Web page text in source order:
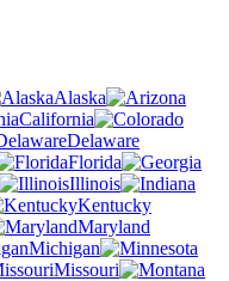
Alaska
California
Delaware
Florida
Illinois
Kentucky
Maryland
Michigan
Missouri
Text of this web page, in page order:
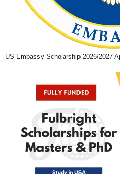
US Embassy Scholarship 2026/2027
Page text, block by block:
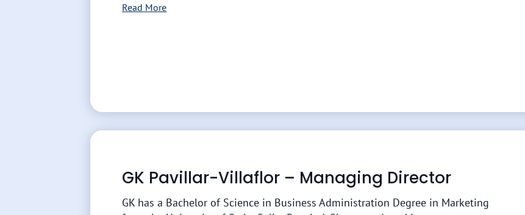
Read More
GK Pavillar-Villaflor – Managing Director
GK has a Bachelor of Science in Business Administration Degree in Marketing
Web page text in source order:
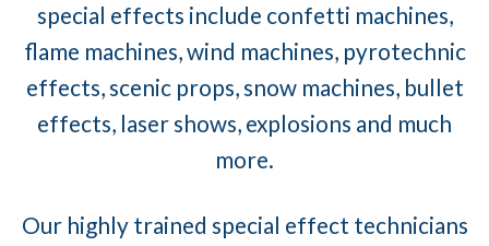
special effects include confetti machines,
flame machines, wind machines, pyrotechnic
effects, scenic props, snow machines, bullet
effects, laser shows, explosions and much
more.
Our highly trained special effect technicians
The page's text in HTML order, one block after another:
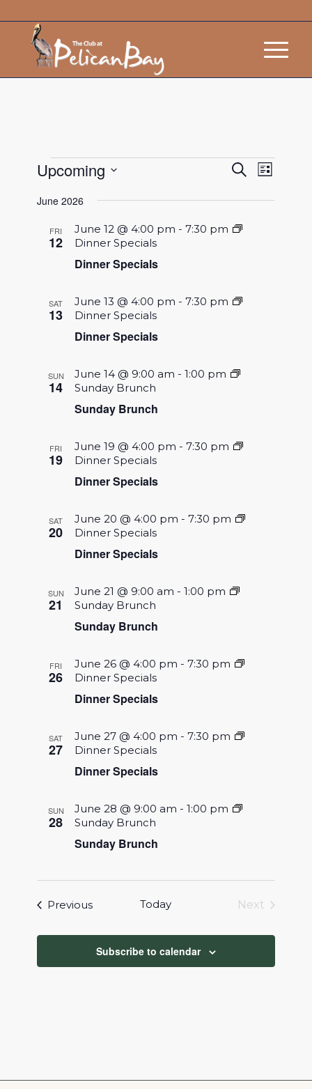
Events
Views
SearchEvent
Views
List
Upcoming
date.
June 2026
FRI
12
Dinner Specials
June 12 @ 4:00 pm -7:30 pm
Dinner Specials
SAT
13
Dinner Specials
June 13 @ 4:00 pm -7:30 pm
Dinner Specials
SUN
14
Sunday Brunch
June 14 @ 9:00 am -1:00 pm
Sunday Brunch
FRI
19
Dinner Specials
June 19 @ 4:00 pm -7:30 pm
Dinner Specials
SAT
20
Dinner Specials
June 20 @ 4:00 pm -7:30 pm
Dinner Specials
SUN
21
Sunday Brunch
June 21 @ 9:00 am -1:00 pm
Sunday Brunch
FRI
26
Dinner Specials
June 26 @ 4:00 pm -7:30 pm
Dinner Specials
SAT
27
Dinner Specials
June 27 @ 4:00 pm -7:30 pm
Dinner Specials
SUN
28
Sunday Brunch
June 28 @ 9:00 am -1:00 pm
Sunday Brunch
PreviousEvents Today
Next
Subscribe to calendar
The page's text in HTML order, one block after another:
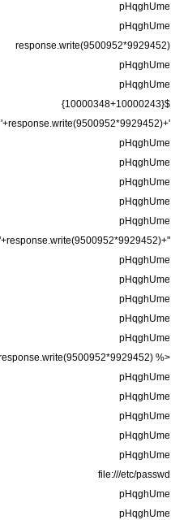
pHqghUme
pHqghUme
response.write(9500952*9929452)
pHqghUme
pHqghUme
${10000348+10000243}
'+response.write(9500952*9929452)+'
pHqghUme
pHqghUme
pHqghUme
pHqghUme
pHqghUme
"+response.write(9500952*9929452)+"
pHqghUme
pHqghUme
pHqghUme
pHqghUme
pHqghUme
<% response.write(9500952*9929452) %>
pHqghUme
pHqghUme
pHqghUme
pHqghUme
pHqghUme
file:///etc/passwd
pHqghUme
pHqghUme
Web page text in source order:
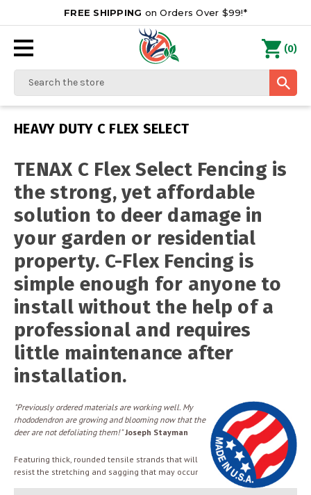
FREE SHIPPING on Orders Over $99!*
Search
(0)
HEAVY DUTY C FLEX SELECT
TENAX C Flex Select Fencing is
the strong, yet affordable
solution to deer damage in
your garden or residential
property. C-Flex Fencing is
simple enough for anyone to
install without the help of a
professional and requires
little maintenance after
installation.
"Previously ordered materials are working well. My
rhododendron are growing and blooming now that the
deer are not defoliating them!" Joseph Stayman
Featuring thick, rounded tensile strands that will
resist the stretching and sagging that may occur
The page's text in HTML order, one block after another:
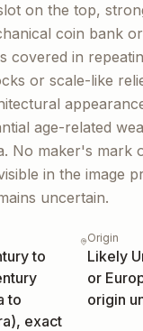
on the top,
coin bank
covered in
or scale-like
age-related
No maker's mark
in the image
uncertain.
to
to
exact
Origin
Likely
or
origin
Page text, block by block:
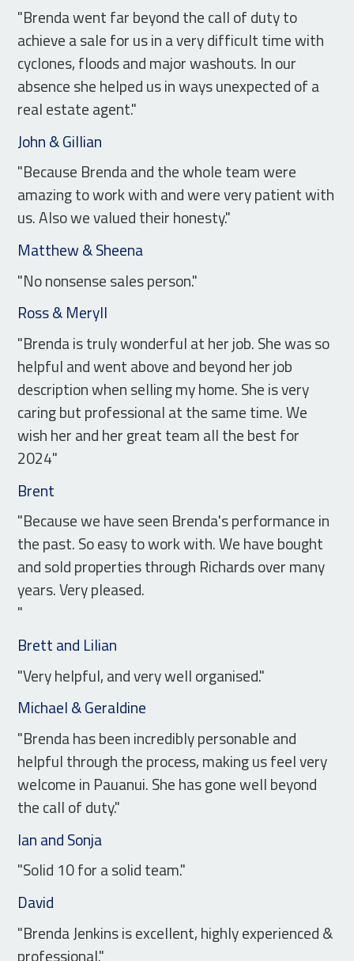
"Brenda went far beyond the call of duty to
achieve a sale for us in a very difficult time with
cyclones, floods and major washouts. In our
absence she helped us in ways unexpected of a
real estate agent."
John & Gillian
"Because Brenda and the whole team were
amazing to work with and were very patient with
us. Also we valued their honesty."
Matthew & Sheena
"No nonsense sales person."
Ross & Meryll
"Brenda is truly wonderful at her job. She was so
helpful and went above and beyond her job
description when selling my home. She is very
caring but professional at the same time. We
wish her and her great team all the best for
2024"
Brent
"Because we have seen Brenda's performance in
the past. So easy to work with. We have bought
and sold properties through Richards over many
years. Very pleased.
"
Brett and Lilian
"Very helpful, and very well organised."
Michael & Geraldine
"Brenda has been incredibly personable and
helpful through the process, making us feel very
welcome in Pauanui. She has gone well beyond
the call of duty."
Ian and Sonja
"Solid 10 for a solid team."
David
"Brenda Jenkins is excellent, highly experienced &
professional."
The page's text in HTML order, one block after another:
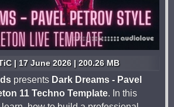
| 17 June 2026 | 200.26 MB
presents Dark Dreams - Pavel
11 Techno Template. In this
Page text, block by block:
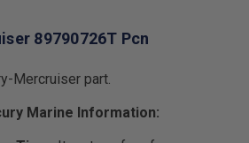
89790726T Pcn
Mercruiser part.
Marine Information:
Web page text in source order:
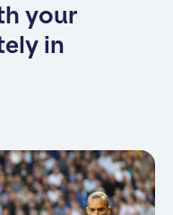
your
in
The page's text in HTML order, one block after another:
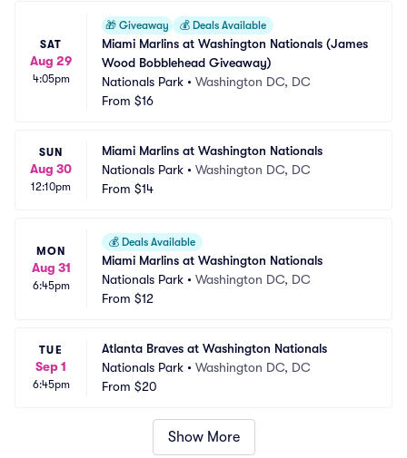
SAT
Aug 29
4:05pm
🎁 Giveaway 💰 Deals Available
Miami Marlins at Washington Nationals (James
Wood Bobblehead Giveaway)
Nationals Park • Washington DC, DC
From $16
SUN
Aug 30
12:10pm
Miami Marlins at Washington Nationals
Nationals Park • Washington DC, DC
From $14
MON
Aug 31
6:45pm
💰 Deals Available
Miami Marlins at Washington Nationals
Nationals Park • Washington DC, DC
From $12
TUE
Sep 1
6:45pm
Atlanta Braves at Washington Nationals
Nationals Park • Washington DC, DC
From $20
Show More
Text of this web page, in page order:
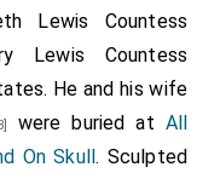
Lewis Countess
Lewis Countess
He and his wife
were buried at All
On Skull. Sculpted
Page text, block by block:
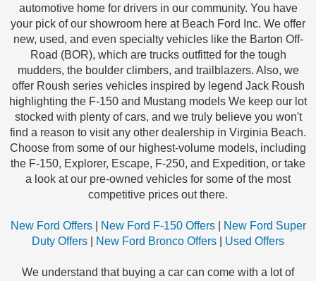
automotive home for drivers in our community. You have
your pick of our showroom here at Beach Ford Inc. We offer
new, used, and even specialty vehicles like the Barton Off-
Road (BOR), which are trucks outfitted for the tough
mudders, the boulder climbers, and trailblazers. Also, we
offer Roush series vehicles inspired by legend Jack Roush
highlighting the F-150 and Mustang models We keep our lot
stocked with plenty of cars, and we truly believe you won't
find a reason to visit any other dealership in Virginia Beach.
Choose from some of our highest-volume models, including
the F-150, Explorer, Escape, F-250, and Expedition, or take
a look at our pre-owned vehicles for some of the most
competitive prices out there.
New Ford Offers| New Ford F-150 Offers|
New Ford Super
Duty Offers
New Ford Bronco Offers Used Offers
We understand that buying a car can come with a lot of
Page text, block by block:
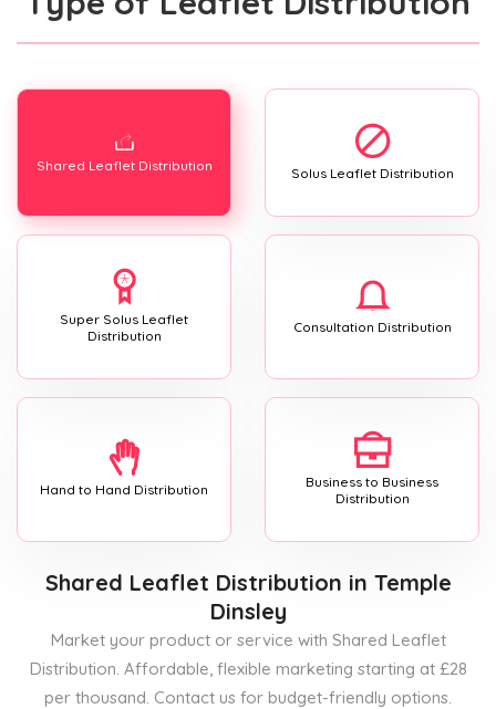
Shared Leaflet Distribution Solus Leaflet Distribution
Super Solus Leaflet
Distribution
Consultation Distribution
Hand to Hand Distribution
Business to Business
Distribution
Shared Leaflet Distribution in Temple
Dinsley
Market your product or service with Shared Leaflet
Distribution. Affordable, flexible marketing starting at £28
per thousand. Contact us for budget-friendly options.
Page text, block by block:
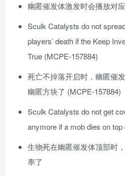
幽匿催发体激发时会播放对
Sculk Catalysts do not
players’ death if the Keep
True (MCPE-157884)
死亡不掉落开启时，幽匿催
幽匿方块了 (MCPE-157884)
Sculk Catalysts do not get
anymore if a mob dies on top
生物死在幽匿催发体顶部时
率了
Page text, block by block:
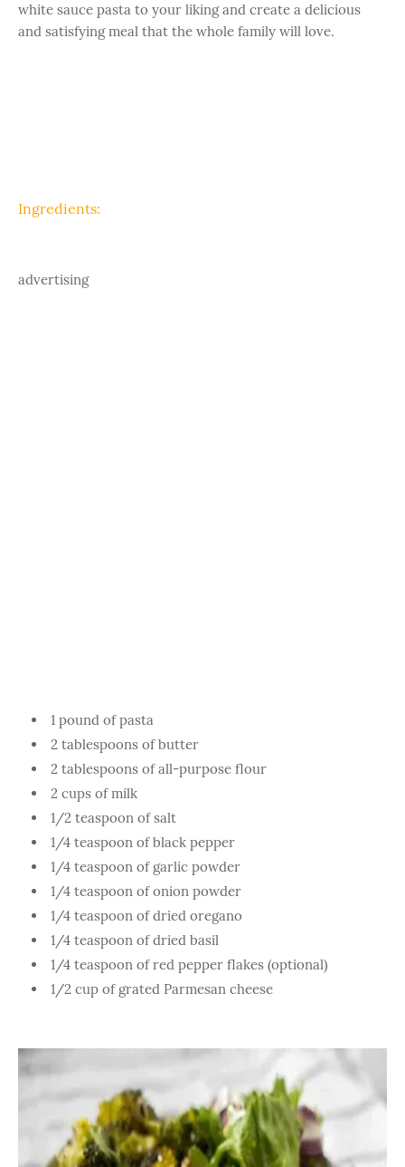
white sauce pasta to your liking and create a delicious
and satisfying meal that the whole family will love.
Ingredients:
advertising
1 pound of pasta
2 tablespoons of butter
2 tablespoons of all-purpose flour
2 cups of milk
1/2 teaspoon of salt
1/4 teaspoon of black pepper
1/4 teaspoon of garlic powder
1/4 teaspoon of onion powder
1/4 teaspoon of dried oregano
1/4 teaspoon of dried basil
1/4 teaspoon of red pepper flakes (optional)
1/2 cup of grated Parmesan cheese
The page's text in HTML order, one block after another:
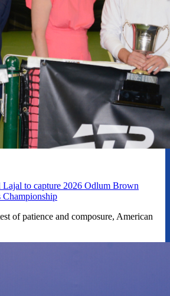
Lajal to capture 2026 Odlum Brown
Championship
of patience and composure, American
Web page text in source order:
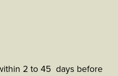
2 to 45 days before
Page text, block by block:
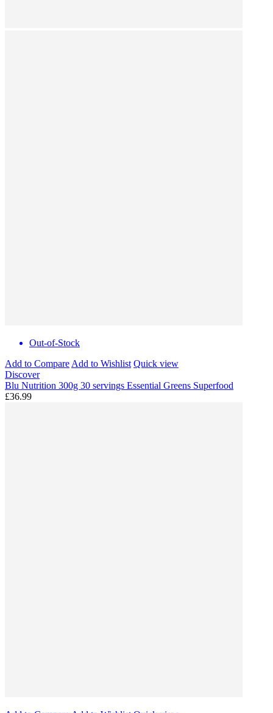
Out-of-Stock
Add to Compare Add to Wishlist Quick view
Discover
Blu Nutrition 300g 30 servings Essential Greens Superfood
£36.99
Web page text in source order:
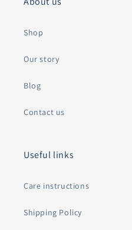
Shop
Our story
Blog
Contact us
Useful links
Care instructions
Shipping Policy
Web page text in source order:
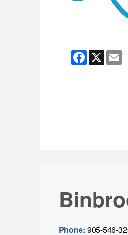
Facebook
X
Phone: 905-546-

=== WORK REQUIRED ===
For this exercise, return every entry verbatim and omit all pictures.

=== EXERCISE RESULT ===
Web page text in source order:
Alaska
California
Delaware
Florida
Illinois
Kentucky
Maryland
Michigan
Missouri
Text of this web page, in page order:
US Embassy Scholarship 2026/2027
Page text, block by block:
Read More
GK Pavillar-Villaflor – Managing Director
GK has a Bachelor of Science in Business Administration Degree in Marketing
Web page text in source order:
special effects include confetti machines,
flame machines, wind machines, pyrotechnic
effects, scenic props, snow machines, bullet
effects, laser shows, explosions and much
more.
Our highly trained special effect technicians
The page's text in HTML order, one block after another:
Events
Views
SearchEvent
Views
List
Upcoming
date.
June 2026
FRI
12
Dinner Specials
June 12 @ 4:00 pm -7:30 pm
Dinner Specials
SAT
13
Dinner Specials
June 13 @ 4:00 pm -7:30 pm
Dinner Specials
SUN
14
Sunday Brunch
June 14 @ 9:00 am -1:00 pm
Sunday Brunch
FRI
19
Dinner Specials
June 19 @ 4:00 pm -7:30 pm
Dinner Specials
SAT
20
Dinner Specials
June 20 @ 4:00 pm -7:30 pm
Dinner Specials
SUN
21
Sunday Brunch
June 21 @ 9:00 am -1:00 pm
Sunday Brunch
FRI
26
Dinner Specials
June 26 @ 4:00 pm -7:30 pm
Dinner Specials
SAT
27
Dinner Specials
June 27 @ 4:00 pm -7:30 pm
Dinner Specials
SUN
28
Sunday Brunch
June 28 @ 9:00 am -1:00 pm
Sunday Brunch
PreviousEvents Today
Next
Subscribe to calendar
The page's text in HTML order, one block after another:
pHqghUme
pHqghUme
response.write(9500952*9929452)
pHqghUme
pHqghUme
${10000348+10000243}
'+response.write(9500952*9929452)+'
pHqghUme
pHqghUme
pHqghUme
pHqghUme
pHqghUme
"+response.write(9500952*9929452)+"
pHqghUme
pHqghUme
pHqghUme
pHqghUme
pHqghUme
<% response.write(9500952*9929452) %>
pHqghUme
pHqghUme
pHqghUme
pHqghUme
pHqghUme
file:///etc/passwd
pHqghUme
pHqghUme
Web page text in source order:
FREE SHIPPING on Orders Over $99!*
Search
(0)
HEAVY DUTY C FLEX SELECT
TENAX C Flex Select Fencing is
the strong, yet affordable
solution to deer damage in
your garden or residential
property. C-Flex Fencing is
simple enough for anyone to
install without the help of a
professional and requires
little maintenance after
installation.
"Previously ordered materials are working well. My
rhododendron are growing and blooming now that the
deer are not defoliating them!" Joseph Stayman
Featuring thick, rounded tensile strands that will
resist the stretching and sagging that may occur
The page's text in HTML order, one block after another:
on the top,
coin bank
covered in
or scale-like
age-related
No maker's mark
in the image
uncertain.
to
to
exact
Origin
Likely
or
origin
Page text, block by block:
"Brenda went far beyond the call of duty to
achieve a sale for us in a very difficult time with
cyclones, floods and major washouts. In our
absence she helped us in ways unexpected of a
real estate agent."
John & Gillian
"Because Brenda and the whole team were
amazing to work with and were very patient with
us. Also we valued their honesty."
Matthew & Sheena
"No nonsense sales person."
Ross & Meryll
"Brenda is truly wonderful at her job. She was so
helpful and went above and beyond her job
description when selling my home. She is very
caring but professional at the same time. We
wish her and her great team all the best for
2024"
Brent
"Because we have seen Brenda's performance in
the past. So easy to work with. We have bought
and sold properties through Richards over many
years. Very pleased.
"
Brett and Lilian
"Very helpful, and very well organised."
Michael & Geraldine
"Brenda has been incredibly personable and
helpful through the process, making us feel very
welcome in Pauanui. She has gone well beyond
the call of duty."
Ian and Sonja
"Solid 10 for a solid team."
David
"Brenda Jenkins is excellent, highly experienced &
professional."
The page's text in HTML order, one block after another:
| 17 June 2026 | 200.26 MB
presents Dark Dreams - Pavel
11 Techno Template. In this
Page text, block by block:
89790726T Pcn
Mercruiser part.
Marine Information:
Web page text in source order:
your
in
The page's text in HTML order, one block after another:
SAT
Aug 29
4:05pm
🎁 Giveaway 💰 Deals Available
Miami Marlins at Washington Nationals (James
Wood Bobblehead Giveaway)
Nationals Park • Washington DC, DC
From $16
SUN
Aug 30
12:10pm
Miami Marlins at Washington Nationals
Nationals Park • Washington DC, DC
From $14
MON
Aug 31
6:45pm
💰 Deals Available
Miami Marlins at Washington Nationals
Nationals Park • Washington DC, DC
From $12
TUE
Sep 1
6:45pm
Atlanta Braves at Washington Nationals
Nationals Park • Washington DC, DC
From $20
Show More
Text of this web page, in page order:
Lewis Countess
Lewis Countess
He and his wife
were buried at All
On Skull. Sculpted
Page text, block by block:
automotive home for drivers in our community. You have
your pick of our showroom here at Beach Ford Inc. We offer
new, used, and even specialty vehicles like the Barton Off-
Road (BOR), which are trucks outfitted for the tough
mudders, the boulder climbers, and trailblazers. Also, we
offer Roush series vehicles inspired by legend Jack Roush
highlighting the F-150 and Mustang models We keep our lot
stocked with plenty of cars, and we truly believe you won't
find a reason to visit any other dealership in Virginia Beach.
Choose from some of our highest-volume models, including
the F-150, Explorer, Escape, F-250, and Expedition, or take
a look at our pre-owned vehicles for some of the most
competitive prices out there.
New Ford Offers| New Ford F-150 Offers|
New Ford Super
Duty Offers
New Ford Bronco Offers Used Offers
We understand that buying a car can come with a lot of
Page text, block by block:
Shared Leaflet Distribution Solus Leaflet Distribution
Super Solus Leaflet
Distribution
Consultation Distribution
Hand to Hand Distribution
Business to Business
Distribution
Shared Leaflet Distribution in Temple
Dinsley
Market your product or service with Shared Leaflet
Distribution. Affordable, flexible marketing starting at £28
per thousand. Contact us for budget-friendly options.
Page text, block by block:
幽匿催发体激发时会播放对
Sculk Catalysts do not
players’ death if the Keep
True (MCPE-157884)
死亡不掉落开启时，幽匿催
幽匿方块了 (MCPE-157884)
Sculk Catalysts do not get
anymore if a mob dies on top
生物死在幽匿催发体顶部时
率了
Page text, block by block:
white sauce pasta to your liking and create a delicious
and satisfying meal that the whole family will love.
Ingredients:
advertising
1 pound of pasta
2 tablespoons of butter
2 tablespoons of all-purpose flour
2 cups of milk
1/2 teaspoon of salt
1/4 teaspoon of black pepper
1/4 teaspoon of garlic powder
1/4 teaspoon of onion powder
1/4 teaspoon of dried oregano
1/4 teaspoon of dried basil
1/4 teaspoon of red pepper flakes (optional)
1/2 cup of grated Parmesan cheese
The page's text in HTML order, one block after another:
Lajal to capture 2026 Odlum Brown
Championship
of patience and composure, American
Web page text in source order:
2 to 45 days before
Page text, block by block:
Out-of-Stock
Add to Compare Add to Wishlist Quick view
Discover
Blu Nutrition 300g 30 servings Essential Greens Superfood
£36.99
Web page text in source order:
Shop
Our story
Blog
Contact us
Useful links
Care instructions
Shipping Policy
Web page text in source order:
Facebook
X
Phone: 905-546-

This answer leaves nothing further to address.